Try to understand how the classifiers work. Not every classifier fits to any data. Many of them are not rocket science and there are descriptions for any kind of reader. Some are more technical, others use more examples.

Nicely illustrated: http://dataaspirant.com/2017/05/22/random-forest-algorithm-machine-learing/

Original source: https://www.stat.berkeley.edu/~breiman/randomforest2001.pdf

Very detailed but most comprehensive work: https://arxiv.org/pdf/1407.7502.pdf

1 Like

OK. I got it now. Thanks.
As you know there is instability in RF. That’s why I used a classifier for all images but I do not know my method is right in SNAP or not?
I chose ‘train and apply classifier’ option on my first image and did classification (the classifier is saved automaticly ) and then I used the same classifier for other images (I mean for other images, instead of choosing ‘train and apply classifier’, I chose ‘load and apply classifier’). Although, I think first of all, we should select ‘number of trees’ and other options and then go on ‘load and apply classifier’.
Am I doing in right way?

Technically, this is the right way. But it is worth to mention that you can only apply your classifier to other images if you calibrated them carefully. Otherwise, the threshold values do not necessarily apply to these images.

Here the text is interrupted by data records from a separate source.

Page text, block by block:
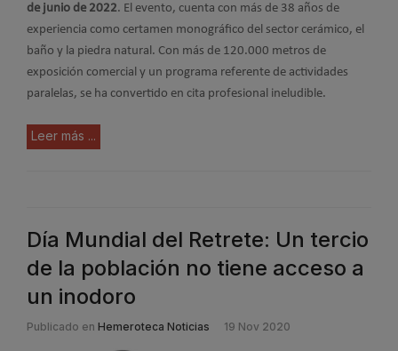
de junio de 2022. El evento, cuenta con más de 38 años de
experiencia como certamen monográfico del sector cerámico, el
baño y la piedra natural. Con más de 120.000 metros de
exposición comercial y un programa referente de actividades
paralelas, se ha convertido en cita profesional ineludible.
Leer más ...
Día Mundial del Retrete: Un tercio
de la población no tiene acceso a
un inodoro
Publicado en Hemeroteca Noticias 19 Nov 2020
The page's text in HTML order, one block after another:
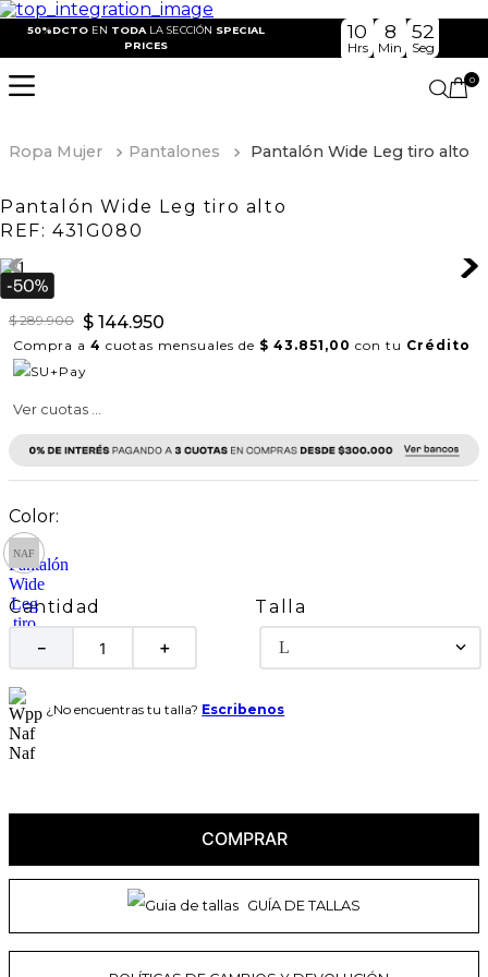
50%DCTO EN TODA LA SECCIÓN SPECIAL
PRICES
10
Hrs
8
Min
52
Seg
0
Ropa Mujer Pantalones Pantalón Wide Leg tiro alto
Pantalón Wide Leg tiro alto
REF: 431G080
$ 289.900 $ 144.950
Compra a 4 cuotas mensuales de $ 43.851,00 con tu Crédito
Ver cuotas ...
Cantidad
＋
－
Talla
L
¿No encuentras tu talla? Escribenos
COMPRAR
GUÍA DE TALLAS
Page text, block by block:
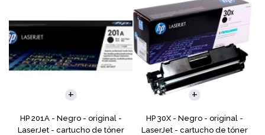
HP 201A - Negro - original -
LaserJet - cartucho de tóner
HP 30X - Negro - original -
LaserJet - cartucho de tóner
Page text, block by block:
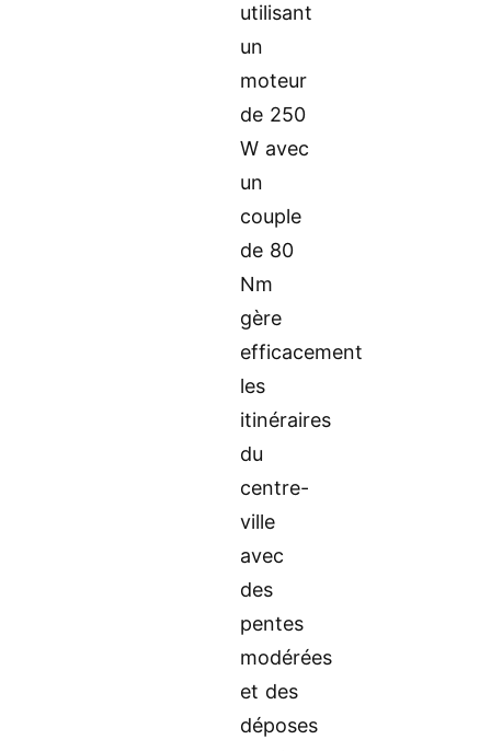
utilisant
un
moteur
de 250
W avec
un
couple
de 80
Nm
gère
efficacement
les
itinéraires
du
centre-
ville
avec
des
pentes
modérées
et des
déposes

hi , i am doing flood mapping using sentinel 1 GRD images .here i am using two ways (after pre-processing)

  1. taking a threshold value by visualizing histogram
  2. by Random forest classification(two classes water and non-water)

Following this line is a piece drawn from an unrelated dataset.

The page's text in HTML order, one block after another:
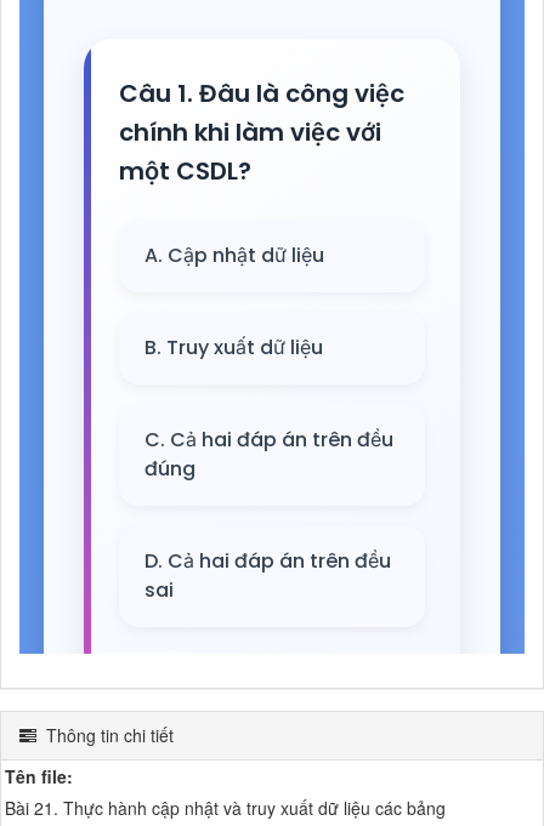
Thông tin chi tiết
Tên file:
Bài 21. Thực hành cập nhật và truy xuất dữ liệu các bảng

i am always getting high number of pixel of water in RFC, which much more than first method.
RFC methods is not even closer to thresholding for water pixel. why RFC is showing high values
or i can change the parameters in RFC to bring closer to threshold method .

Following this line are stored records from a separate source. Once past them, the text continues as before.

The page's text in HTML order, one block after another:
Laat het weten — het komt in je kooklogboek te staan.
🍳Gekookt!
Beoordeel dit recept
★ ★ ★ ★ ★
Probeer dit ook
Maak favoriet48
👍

what are your input layers? Random Forest needs a larger number of rasters to be trained on.

i am using a single layer which “sigma0_vv_db”.

i am making polygons for water and non-water .giving them as train on vector.

that is clearly not enough for a RF classifier. It is based on the idea that the input rasters and pixels are randomly shuffled and selected and only subsets are used for training the dataset. Repeating this, you get a very robust classifier.

It is well explained here: http://wgrass.media.osaka-cu.ac.jp/gisideas10/papers/04aa1f4a8beb619e7fe711c29b7b.pdf

You can include GLCM textures to increase your feature space.